= SOURCE RECORDS =
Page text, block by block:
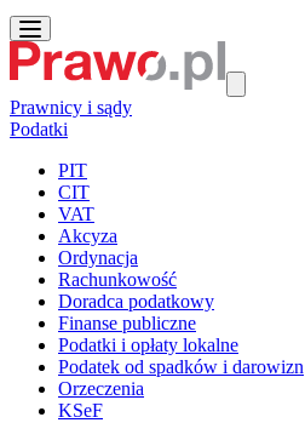
Prawnicy i sądy
Podatki
PIT
CIT
VAT
Akcyza
Ordynacja
Rachunkowość
Doradca podatkowy
Finanse publiczne
Podatki i opłaty lokalne
Podatek od spadków i darowizn
Orzeczenia
KSeF
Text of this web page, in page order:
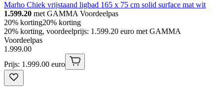
Marho Chiek vrijstaand ligbad 165 x 75 cm solid surface mat wit
1.599.20 met GAMMA Voordeelpas
20% korting20% korting
20% korting, voordeelprijs: 1.599.20 euro met GAMMA
Voordeelpas
1 .999.00
Prijs: 1.999.00 euro

= WHAT YOU SHOULD DO =
From the material above, return every line that contains "euro".

= RESULT OF THE TASK =
20% korting, voordeelprijs: 1.599.20 euro met GAMMA
Prijs: 1.999.00 euro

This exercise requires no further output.